Provide Clear, Actionable Feedback
The reviewer should also focus on giving clear feedback. The feedback should be something the raiser can use to improve the pull request. Using specific examples or suggesting alternative implementations helps clarify the feedback shared.
Foster a Culture of Learning and Improvement
The review process plays a key role in a Data Science team. It fosters a culture of learning and improvement in the team. The reviewer should always seek ways to encourage sharing. They should do this during the review process.
Example
I am a fan of explaining with examples. So, here’s an example of a well-crafted PR in a simple Python project. It adds a new feature: a function to calculate factorials. This example will follow the best practices outlined in the article
Title of the Pull Request
Add factorial function to math utilities
Description
## Overview
This pull request introduces a new function, `calculate_factorial`, to our collection of mathematical utility functions. The addition of this function aims to extend our utility module's capabilities, allowing it to support factorial calculations which are frequently required in combinatorial mathematics and algorithmic challenges.
## Changes Made
- Implemented `calculate_factorial` in `math_utils.py` which takes an integer input and returns its factorial.
- Added unit tests in `test_math_utils.py` to ensure the correctness of the factorial function across a range of inputs, including edge cases like 0 and 1.
## How to Test
1. Pull this branch into your local environment.
2. Run the unit tests using the command: `python -m unittest discover -s tests`.
3. All tests should pass, verifying the correct implementation of the factorial function.
## Related Issue
This PR addresses the feature request outlined in Issue #1234.
## Screenshots/Output Snippets
For a quick verification, here’s an example output of the function when input is 5:
>>> from math_utils import calculate_factorial
>>> calculate_factorial(5)
120
As always, I appreciate your feedback and am open to any suggestions or changes you think might improve this implementation. Thank you for considering this addition to our project!
Key Points in This Pull Request Example:
- Title: The title is concise, clearly indicating what the PR aims to add without requiring the reader to dive into the details immediately.
- Overview: Provides a summary of what this PR is about and the rationale behind it.

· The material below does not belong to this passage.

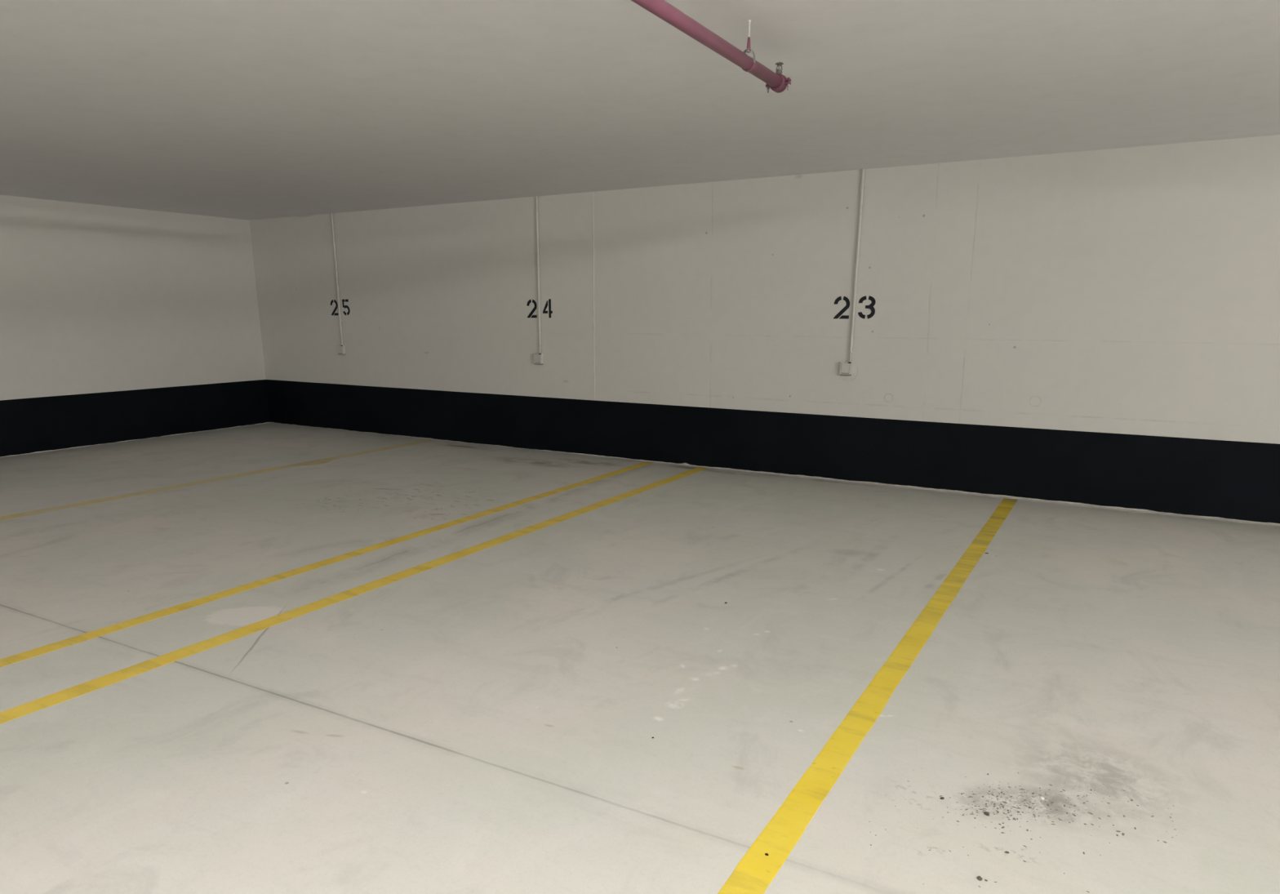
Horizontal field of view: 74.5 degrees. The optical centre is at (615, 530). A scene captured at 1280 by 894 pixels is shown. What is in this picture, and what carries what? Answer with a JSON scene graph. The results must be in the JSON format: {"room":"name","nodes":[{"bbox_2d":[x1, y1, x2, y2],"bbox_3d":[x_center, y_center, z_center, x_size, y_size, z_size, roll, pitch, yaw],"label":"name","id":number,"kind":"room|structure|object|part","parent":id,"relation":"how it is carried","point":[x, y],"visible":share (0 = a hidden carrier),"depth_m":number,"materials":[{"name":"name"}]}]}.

- Changes Made: Lists the specific changes made in this PR, enhancing transparency and making it easier for reviewers to understand the scope of the PR.
- How to Test: Includes clear testing steps, allowing reviewers to easily verify the functionality added or changed.

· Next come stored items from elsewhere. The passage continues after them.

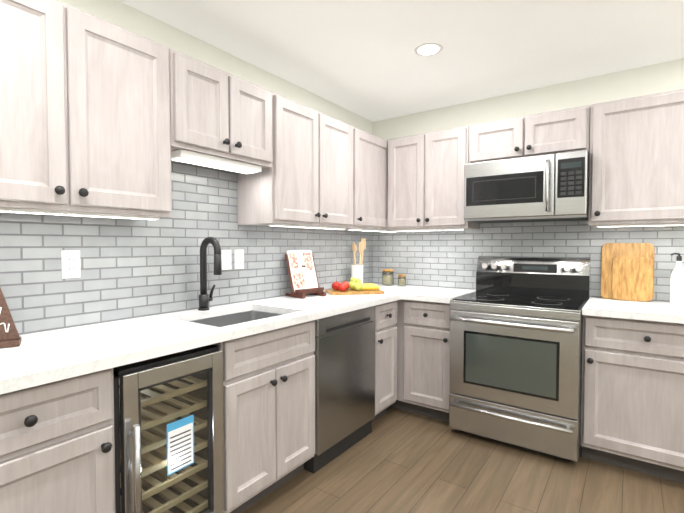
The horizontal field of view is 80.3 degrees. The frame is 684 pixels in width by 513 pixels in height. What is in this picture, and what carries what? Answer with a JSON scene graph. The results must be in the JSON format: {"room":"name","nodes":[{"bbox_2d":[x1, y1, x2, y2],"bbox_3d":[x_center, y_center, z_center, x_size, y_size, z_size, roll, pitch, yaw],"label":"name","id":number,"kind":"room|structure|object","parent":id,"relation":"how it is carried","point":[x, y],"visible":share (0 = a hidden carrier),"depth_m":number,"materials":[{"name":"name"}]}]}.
{"room":"kitchen","nodes":[
{"label":"kitchen","id":0,"kind":"room"},
{"bbox_2d":[17,0,372,231],"bbox_3d":[-1.270,0.009,1.762,0.120,2.430,5.440,1,2,35],"label":"wall","id":1,"kind":"structure","parent":0,"point":[125,16],"depth_m":2.31,"materials":[{"name":"paint"}]},
{"bbox_2d":[0,0,171,219],"bbox_3d":[-1.111,-0.538,1.550,0.362,0.764,0.830,1,2,35],"label":"upper cabinet","id":2,"kind":"object","parent":1,"relation":"attached to","point":[85,123],"visible":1,"depth_m":1.50,"materials":[{"name":"white wood"}]},
{"bbox_2d":[0,161,372,334],"bbox_3d":[-0.619,-0.116,2.558,0.006,0.804,3.138,1,2,35],"label":"tile backsplash","id":3,"kind":"structure","parent":1,"relation":"attached to","point":[131,268],"depth_m":2.10,"materials":[{"name":"white tile"}]},
{"bbox_2d":[61,250,80,278],"bbox_3d":[-1.179,0.034,1.765,0.007,0.120,0.072,1,2,35],"label":"electrical outlet","id":4,"kind":"object","parent":3,"relation":"attached to","point":[70,261],"visible":1,"depth_m":1.76,"materials":[{"name":"white plastic"}]},
{"bbox_2d":[221,250,231,269],"bbox_3d":[-0.695,0.020,2.443,0.008,0.120,0.072,1,2,35],"label":"light switch","id":5,"kind":"object","parent":3,"relation":"attached to","point":[226,259],"visible":0.98,"depth_m":2.44,"materials":[{"name":"white plastic"}]},
{"bbox_2d":[234,250,243,268],"bbox_3d":[-0.639,0.017,2.523,0.007,0.120,0.072,1,2,35],"label":"outlet","id":6,"kind":"object","parent":3,"relation":"attached to","point":[239,258],"visible":1,"depth_m":2.52,"materials":[{"name":"white plastic"}]},
{"bbox_2d":[170,48,271,173],"bbox_3d":[-0.687,-0.704,2.140,0.362,0.466,0.626,1,2,35],"label":"upper cabinet","id":7,"kind":"object","parent":1,"relation":"attached to","point":[221,119],"visible":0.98,"depth_m":2.01,"materials":[{"name":"white wood"}]},
{"bbox_2d":[237,92,352,229],"bbox_3d":[-0.266,-0.572,2.734,0.362,0.764,0.818,1,2,35],"label":"upper cabinet","id":8,"kind":"object","parent":1,"relation":"attached to","point":[305,180],"visible":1,"depth_m":2.53,"materials":[{"name":"white wood"}]},
{"bbox_2d":[332,126,394,231],"bbox_3d":[0.204,-0.591,3.394,0.362,0.764,0.800,1,2,35],"label":"upper cabinet","id":9,"kind":"object","parent":1,"relation":"attached to","point":[370,161],"visible":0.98,"depth_m":3.18,"materials":[{"name":"white wood"}]},
{"bbox_2d":[118,0,683,121],"bbox_3d":[0.489,-1.220,0.472,4.440,0.100,5.440,1,2,35],"label":"ceiling","id":10,"kind":"structure","parent":0,"point":[361,58],"depth_m":2.31,"materials":[{"name":"paint"}]},
{"bbox_2d":[414,42,442,56],"bbox_3d":[0.511,-1.221,2.398,0.170,0.004,0.170,1,2,35],"label":"recessed light","id":11,"kind":"object","parent":10,"relation":"in","point":[428,49],"visible":1,"depth_m":2.39,"materials":[{"name":"white plastic"}]},
{"bbox_2d":[241,407,683,512],"bbox_3d":[0.489,1.310,0.544,4.440,0.100,5.440,1,2,35],"label":"floor","id":12,"kind":"structure","parent":0,"point":[395,460],"depth_m":2.19,"materials":[{"name":"wood"}]},
{"bbox_2d":[0,368,115,512],"bbox_3d":[-1.127,0.799,1.333,0.632,0.876,0.490,1,2,35],"label":"base cabinet","id":13,"kind":"object","parent":12,"relation":"on","point":[57,450],"visible":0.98,"depth_m":1.23,"materials":[{"name":"white wood"}]},
{"bbox_2d":[113,345,223,512],"bbox_3d":[-0.852,0.789,1.707,0.646,0.874,0.435,1,2,35],"label":"wine cooler","id":14,"kind":"object","parent":12,"relation":"on","point":[168,431],"visible":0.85,"depth_m":1.58,"materials":[{"name":"silver metal"}]},
{"bbox_2d":[218,320,314,512],"bbox_3d":[-0.549,0.775,2.143,0.632,0.876,0.624,1,2,35],"label":"base cabinet","id":15,"kind":"object","parent":12,"relation":"on","point":[268,412],"visible":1,"depth_m":1.93,"materials":[{"name":"white wood"}]},
{"bbox_2d":[304,306,374,472],"bbox_3d":[-0.198,0.765,2.660,0.603,0.868,0.620,1,2,35],"label":"dishwasher","id":16,"kind":"object","parent":12,"relation":"on","point":[344,352],"visible":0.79,"depth_m":2.43,"materials":[{"name":"silver metal"}]},
{"bbox_2d":[372,301,396,422],"bbox_3d":[0.091,0.750,3.041,0.632,0.876,0.333,1,2,35],"label":"base cabinet","id":17,"kind":"object","parent":12,"relation":"on","point":[385,320],"visible":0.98,"depth_m":2.88,"materials":[{"name":"white wood"}]},
{"bbox_2d":[389,299,450,421],"bbox_3d":[0.515,0.742,3.313,1.006,0.876,0.632,1,2,35],"label":"base cabinet","id":18,"kind":"object","parent":12,"relation":"on","point":[423,351],"visible":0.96,"depth_m":2.93,"materials":[{"name":"white wood"}]},
{"bbox_2d":[0,283,475,393],"bbox_3d":[-0.212,0.407,2.283,1.006,0.224,3.138,1,2,35],"label":"countertop","id":19,"kind":"structure","parent":18,"relation":"on","point":[39,358],"depth_m":1.69,"materials":[{"name":"stone"}]},
{"bbox_2d":[0,287,21,347],"bbox_3d":[-1.287,0.179,1.380,0.300,0.281,0.080,-1,2,-34],"label":"sign plaque","id":20,"kind":"object","parent":19,"relation":"on","point":[9,336],"visible":1,"depth_m":1.43,"materials":[{"name":"brown wood"}]},
{"bbox_2d":[198,237,221,310],"bbox_3d":[-0.712,0.094,2.220,0.176,0.405,0.086,1,2,35],"label":"faucet","id":21,"kind":"object","parent":19,"relation":"on","point":[205,298],"visible":0.98,"depth_m":2.22,"materials":[{"name":"black metal"}]},
{"bbox_2d":[285,250,325,298],"bbox_3d":[-0.256,0.117,2.841,0.250,0.322,0.218,-2,2,-42],"label":"cookbook stand","id":22,"kind":"object","parent":19,"relation":"on","point":[302,273],"visible":1,"depth_m":2.83,"materials":[{"name":"white paper"}]},
{"bbox_2d":[326,277,383,294],"bbox_3d":[0.092,0.214,3.057,0.400,0.115,0.250,0,2,-13],"label":"board","id":23,"kind":"object","parent":19,"relation":"on","point":[356,286],"visible":1,"depth_m":3.00,"materials":[{"name":"brown wood"}]},
{"bbox_2d":[351,238,365,283],"bbox_3d":[0.129,0.054,3.428,0.142,0.414,0.114,1,2,35],"label":"utensil crock","id":24,"kind":"object","parent":19,"relation":"on","point":[356,271],"visible":0.85,"depth_m":3.39,"materials":[{"name":"white ceramic"}]},
{"bbox_2d":[382,269,393,285],"bbox_3d":[0.407,0.185,3.612,0.103,0.143,0.103,1,2,29],"label":"jar","id":25,"kind":"object","parent":19,"relation":"on","point":[388,279],"depth_m":3.57,"materials":[{"name":"clear glass"}]},
{"bbox_2d":[398,274,405,285],"bbox_3d":[0.524,0.207,3.541,0.072,0.103,0.072,1,2,29],"label":"jar","id":26,"kind":"object","parent":19,"relation":"on","point":[401,282],"depth_m":3.52,"materials":[{"name":"clear glass"}]},
{"bbox_2d":[449,256,590,461],"bbox_3d":[1.199,0.602,2.742,0.758,1.188,0.744,1,2,35],"label":"range","id":27,"kind":"object","parent":12,"relation":"on","point":[516,334],"visible":1,"depth_m":2.52,"materials":[{"name":"silver metal"}]},
{"bbox_2d":[581,315,683,483],"bbox_3d":[1.793,0.768,2.403,0.600,0.876,0.632,1,2,35],"label":"base cabinet","id":28,"kind":"object","parent":12,"relation":"on","point":[632,406],"visible":1,"depth_m":2.21,"materials":[{"name":"white wood"}]},
{"bbox_2d":[582,297,683,323],"bbox_3d":[1.793,0.311,2.389,0.602,0.038,0.633,1,2,35],"label":"countertop","id":29,"kind":"structure","parent":28,"relation":"on","point":[661,311],"depth_m":2.26,"materials":[{"name":"stone"}]},
{"bbox_2d":[600,243,654,301],"bbox_3d":[1.863,0.098,2.652,0.285,0.372,0.100,1,2,35],"label":"cutting boards","id":30,"kind":"object","parent":29,"relation":"on","point":[627,271],"visible":1,"depth_m":2.64,"materials":[{"name":"brown wood"}]},
{"bbox_2d":[670,253,683,304],"bbox_3d":[2.030,0.133,2.447,0.083,0.313,0.080,1,2,35],"label":"soap bottle","id":31,"kind":"object","parent":29,"relation":"on","point":[677,286],"visible":1,"depth_m":2.43,"materials":[{"name":"white ceramic"}]},
{"bbox_2d":[373,58,683,229],"bbox_3d":[2.034,-0.017,2.673,4.200,2.430,0.120,1,2,35],"label":"wall","id":32,"kind":"structure","parent":0,"point":[666,76],"depth_m":2.96,"materials":[{"name":"paint"}]},
{"bbox_2d":[387,126,479,231],"bbox_3d":[0.728,-0.588,3.289,0.676,0.764,0.362,1,2,35],"label":"upper cabinet","id":33,"kind":"object","parent":32,"relation":"attached to","point":[425,182],"visible":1,"depth_m":3.15,"materials":[{"name":"white wood"}]},
{"bbox_2d":[373,220,683,301],"bbox_3d":[1.257,0.005,3.148,2.368,0.529,0.006,1,2,35],"label":"tile backsplash","id":34,"kind":"structure","parent":32,"relation":"attached to","point":[447,259],"depth_m":3.14,"materials":[{"name":"white tile"}]},
{"bbox_2d":[469,105,589,162],"bbox_3d":[1.315,-0.812,2.864,0.758,0.292,0.362,1,2,35],"label":"upper cabinet","id":35,"kind":"object","parent":32,"relation":"attached to","point":[559,131],"visible":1,"depth_m":2.71,"materials":[{"name":"white wood"}]},
{"bbox_2d":[464,150,589,223],"bbox_3d":[1.282,-0.457,2.829,0.758,0.411,0.470,1,2,35],"label":"over-the-range microwave","id":36,"kind":"object","parent":35,"relation":"attached to","point":[547,188],"visible":1,"depth_m":2.66,"materials":[{"name":"silver metal"}]},
{"bbox_2d":[588,89,683,226],"bbox_3d":[1.855,-0.565,2.486,0.560,0.764,0.362,1,2,35],"label":"upper cabinet","id":37,"kind":"object","parent":32,"relation":"attached to","point":[636,171],"visible":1,"depth_m":2.40,"materials":[{"name":"white wood"}]}
]}

- Related Issue: Links the PR to any related issue(s), providing context and ensuring it’s easy to track the development process.
- Screenshots/Output Snippets: Offers a quick way to see the result of the change, aiding in the review process.
Conclusion: Harnessing the Collective Wisdom
- Pull requests are a catalyst for collaboration and knowledge sharing within Data Science teams. Following best practices can turn these requests into chances to grow and improve.
- Improving how we handle pull requests makes the codebase strong and efficient. It also shows our expertise. This keeps our projects at the cutting edge. Every contributor drives them with diverse insights and careful work.
- Embracing both raisers’ and reviewers’ views in pull requests enriches our understanding. It shows the collaborative journey in software development. It helps us appreciate it, leading to better, more resilient, and innovative solutions.